Actually, the poll was to see which color your slowest with.


----------



## Tim Major (Apr 15, 2010)

I use w/y, and tried this. I Find in order of best to worst: yellow/white, blue, green, red, orange. I am seriously fail at orange. I don't know why, but I was almost the same speed using blue. I think in future I'll use blue if it looks easy. So I voted Orange.


----------



## rubiknewbie (Apr 15, 2010)

White is ok. The rest are tough.


----------



## JTW2007 (Apr 15, 2010)

Anything other than green.


----------



## maggot (Apr 15, 2010)

For me white/yellow is good... same everyone orange is worst.
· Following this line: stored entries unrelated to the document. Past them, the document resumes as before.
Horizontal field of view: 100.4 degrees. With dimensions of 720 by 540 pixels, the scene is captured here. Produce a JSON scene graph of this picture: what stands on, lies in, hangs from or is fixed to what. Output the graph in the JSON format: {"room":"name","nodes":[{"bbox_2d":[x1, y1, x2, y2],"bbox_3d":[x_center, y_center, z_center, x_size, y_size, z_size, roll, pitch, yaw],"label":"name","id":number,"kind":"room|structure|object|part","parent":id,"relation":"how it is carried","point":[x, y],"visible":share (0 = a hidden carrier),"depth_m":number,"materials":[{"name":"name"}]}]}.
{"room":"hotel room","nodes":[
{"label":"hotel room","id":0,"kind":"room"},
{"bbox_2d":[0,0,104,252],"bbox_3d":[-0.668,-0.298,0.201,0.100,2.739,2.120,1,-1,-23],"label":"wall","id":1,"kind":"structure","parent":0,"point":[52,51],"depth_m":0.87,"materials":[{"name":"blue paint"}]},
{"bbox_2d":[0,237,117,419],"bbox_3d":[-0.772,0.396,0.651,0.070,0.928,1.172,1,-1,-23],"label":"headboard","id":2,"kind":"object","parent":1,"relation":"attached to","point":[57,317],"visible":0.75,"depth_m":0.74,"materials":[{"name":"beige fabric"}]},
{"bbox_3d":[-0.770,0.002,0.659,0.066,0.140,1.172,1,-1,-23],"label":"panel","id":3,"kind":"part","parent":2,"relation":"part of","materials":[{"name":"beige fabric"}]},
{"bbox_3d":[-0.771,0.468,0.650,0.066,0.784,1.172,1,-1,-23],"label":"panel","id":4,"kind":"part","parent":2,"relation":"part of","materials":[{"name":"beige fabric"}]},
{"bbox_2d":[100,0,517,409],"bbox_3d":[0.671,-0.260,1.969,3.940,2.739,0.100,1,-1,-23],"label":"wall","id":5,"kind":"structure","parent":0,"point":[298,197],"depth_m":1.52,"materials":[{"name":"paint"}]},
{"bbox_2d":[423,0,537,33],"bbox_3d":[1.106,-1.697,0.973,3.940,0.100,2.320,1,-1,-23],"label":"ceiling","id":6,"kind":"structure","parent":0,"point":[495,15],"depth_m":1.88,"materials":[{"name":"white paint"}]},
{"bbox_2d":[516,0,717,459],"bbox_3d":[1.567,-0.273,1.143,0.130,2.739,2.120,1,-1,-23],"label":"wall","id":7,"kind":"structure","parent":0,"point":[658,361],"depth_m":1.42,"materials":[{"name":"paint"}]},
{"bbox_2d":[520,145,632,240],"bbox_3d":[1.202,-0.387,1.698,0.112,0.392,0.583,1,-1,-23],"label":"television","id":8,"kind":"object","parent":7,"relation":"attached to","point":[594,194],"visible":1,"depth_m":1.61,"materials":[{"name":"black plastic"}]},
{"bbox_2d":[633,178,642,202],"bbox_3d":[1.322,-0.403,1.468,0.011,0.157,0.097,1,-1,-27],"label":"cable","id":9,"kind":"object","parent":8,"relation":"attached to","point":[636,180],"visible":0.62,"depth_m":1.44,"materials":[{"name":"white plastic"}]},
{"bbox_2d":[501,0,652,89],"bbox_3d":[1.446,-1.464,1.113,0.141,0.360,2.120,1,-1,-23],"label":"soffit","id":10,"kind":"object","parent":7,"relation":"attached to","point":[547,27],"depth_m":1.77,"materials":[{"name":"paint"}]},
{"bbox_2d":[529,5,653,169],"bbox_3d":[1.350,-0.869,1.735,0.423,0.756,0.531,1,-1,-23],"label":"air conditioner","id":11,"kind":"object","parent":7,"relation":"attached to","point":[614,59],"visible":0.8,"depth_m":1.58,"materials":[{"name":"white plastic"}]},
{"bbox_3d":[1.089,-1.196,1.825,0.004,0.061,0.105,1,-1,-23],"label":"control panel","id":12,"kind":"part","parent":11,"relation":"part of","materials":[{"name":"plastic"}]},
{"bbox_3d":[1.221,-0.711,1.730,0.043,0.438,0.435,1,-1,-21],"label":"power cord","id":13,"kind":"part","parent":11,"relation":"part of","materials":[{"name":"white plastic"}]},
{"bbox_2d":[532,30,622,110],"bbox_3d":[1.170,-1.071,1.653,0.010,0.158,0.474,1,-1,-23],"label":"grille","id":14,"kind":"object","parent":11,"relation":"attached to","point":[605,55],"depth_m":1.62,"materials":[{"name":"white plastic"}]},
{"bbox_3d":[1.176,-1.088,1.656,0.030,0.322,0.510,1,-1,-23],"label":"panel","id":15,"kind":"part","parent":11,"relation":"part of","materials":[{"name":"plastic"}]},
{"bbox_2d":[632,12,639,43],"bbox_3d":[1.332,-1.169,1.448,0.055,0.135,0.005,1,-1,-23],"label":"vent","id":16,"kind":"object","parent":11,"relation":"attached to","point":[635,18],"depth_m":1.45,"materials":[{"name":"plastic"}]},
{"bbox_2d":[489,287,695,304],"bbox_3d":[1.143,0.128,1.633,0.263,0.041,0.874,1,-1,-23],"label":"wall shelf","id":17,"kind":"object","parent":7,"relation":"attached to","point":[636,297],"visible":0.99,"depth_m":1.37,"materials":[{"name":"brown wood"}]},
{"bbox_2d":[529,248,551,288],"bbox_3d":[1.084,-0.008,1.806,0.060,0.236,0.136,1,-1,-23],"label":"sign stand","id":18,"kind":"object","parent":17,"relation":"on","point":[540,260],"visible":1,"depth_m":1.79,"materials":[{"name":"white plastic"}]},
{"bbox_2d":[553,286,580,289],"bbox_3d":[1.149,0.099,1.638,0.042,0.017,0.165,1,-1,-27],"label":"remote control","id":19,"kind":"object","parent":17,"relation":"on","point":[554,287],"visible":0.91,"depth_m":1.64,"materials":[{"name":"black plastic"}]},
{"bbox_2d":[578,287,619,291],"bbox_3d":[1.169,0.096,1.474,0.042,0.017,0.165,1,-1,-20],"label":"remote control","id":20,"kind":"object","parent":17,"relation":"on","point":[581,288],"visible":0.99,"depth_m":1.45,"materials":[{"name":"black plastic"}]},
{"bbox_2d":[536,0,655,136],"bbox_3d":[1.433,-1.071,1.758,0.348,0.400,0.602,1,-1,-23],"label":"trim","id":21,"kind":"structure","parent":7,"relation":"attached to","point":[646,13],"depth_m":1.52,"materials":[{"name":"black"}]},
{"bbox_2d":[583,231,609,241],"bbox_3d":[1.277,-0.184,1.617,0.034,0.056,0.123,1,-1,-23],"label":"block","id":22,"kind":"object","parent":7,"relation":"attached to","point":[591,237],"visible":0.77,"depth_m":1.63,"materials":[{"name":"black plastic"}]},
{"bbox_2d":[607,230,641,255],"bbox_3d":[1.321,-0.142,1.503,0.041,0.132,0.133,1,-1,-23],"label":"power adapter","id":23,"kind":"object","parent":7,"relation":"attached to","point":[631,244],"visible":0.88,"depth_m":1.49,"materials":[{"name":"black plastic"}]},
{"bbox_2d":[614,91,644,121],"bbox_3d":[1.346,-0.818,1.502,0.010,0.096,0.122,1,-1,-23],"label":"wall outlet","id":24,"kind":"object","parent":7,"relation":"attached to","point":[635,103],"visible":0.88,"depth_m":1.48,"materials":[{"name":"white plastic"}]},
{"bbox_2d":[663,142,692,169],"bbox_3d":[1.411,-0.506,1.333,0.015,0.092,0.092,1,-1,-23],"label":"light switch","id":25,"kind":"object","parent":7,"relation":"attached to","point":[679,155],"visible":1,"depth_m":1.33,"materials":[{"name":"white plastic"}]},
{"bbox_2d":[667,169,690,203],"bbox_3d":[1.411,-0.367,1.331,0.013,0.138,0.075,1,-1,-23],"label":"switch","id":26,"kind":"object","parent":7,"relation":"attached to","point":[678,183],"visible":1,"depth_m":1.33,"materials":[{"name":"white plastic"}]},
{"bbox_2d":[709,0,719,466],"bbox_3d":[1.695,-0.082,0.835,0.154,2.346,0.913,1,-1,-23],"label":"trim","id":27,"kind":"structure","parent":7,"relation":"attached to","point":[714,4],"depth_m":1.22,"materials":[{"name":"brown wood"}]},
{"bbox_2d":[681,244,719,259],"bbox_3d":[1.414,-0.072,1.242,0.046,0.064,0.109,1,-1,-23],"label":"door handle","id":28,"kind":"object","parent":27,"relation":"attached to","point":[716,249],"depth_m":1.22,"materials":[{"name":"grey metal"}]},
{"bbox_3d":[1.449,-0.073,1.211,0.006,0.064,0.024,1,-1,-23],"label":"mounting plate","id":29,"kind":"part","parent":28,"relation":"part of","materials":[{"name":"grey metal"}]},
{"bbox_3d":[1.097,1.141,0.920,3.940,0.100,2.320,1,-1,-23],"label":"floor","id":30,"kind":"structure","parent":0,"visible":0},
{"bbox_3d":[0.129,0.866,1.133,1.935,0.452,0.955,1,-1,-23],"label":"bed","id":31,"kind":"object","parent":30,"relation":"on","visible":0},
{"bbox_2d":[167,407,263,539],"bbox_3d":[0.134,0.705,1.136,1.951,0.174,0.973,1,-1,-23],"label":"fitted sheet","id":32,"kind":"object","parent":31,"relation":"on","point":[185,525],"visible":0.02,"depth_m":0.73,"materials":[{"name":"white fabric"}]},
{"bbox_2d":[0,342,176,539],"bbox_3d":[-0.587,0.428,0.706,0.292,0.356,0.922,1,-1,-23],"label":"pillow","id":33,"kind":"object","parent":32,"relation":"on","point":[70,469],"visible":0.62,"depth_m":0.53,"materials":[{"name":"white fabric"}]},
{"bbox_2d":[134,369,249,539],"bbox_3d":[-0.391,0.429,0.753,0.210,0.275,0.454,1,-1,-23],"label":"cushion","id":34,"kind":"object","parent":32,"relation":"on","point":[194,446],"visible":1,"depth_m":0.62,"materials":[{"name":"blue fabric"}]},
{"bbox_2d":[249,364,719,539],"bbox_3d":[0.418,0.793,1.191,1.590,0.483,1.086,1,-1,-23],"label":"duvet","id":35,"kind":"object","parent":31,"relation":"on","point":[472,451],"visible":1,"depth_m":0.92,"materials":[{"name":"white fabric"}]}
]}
I like to add that these color only effect cross/f2l for me and not oll/pll. For other method not fridrich, it really effect time because im solving like megaminx where I usually use the same 'pattern' for solving because I can find edge easier and I know what my 'cross' color is when it move around.


----------



## Rook (Apr 16, 2010)

It would definitely be the green/blue crosses. My regular cross colour is red (don't ask why), making orange/red easy. White/yellow are also not too hard compared to green/blue for some reason. I guess I notice the brighter stickers better.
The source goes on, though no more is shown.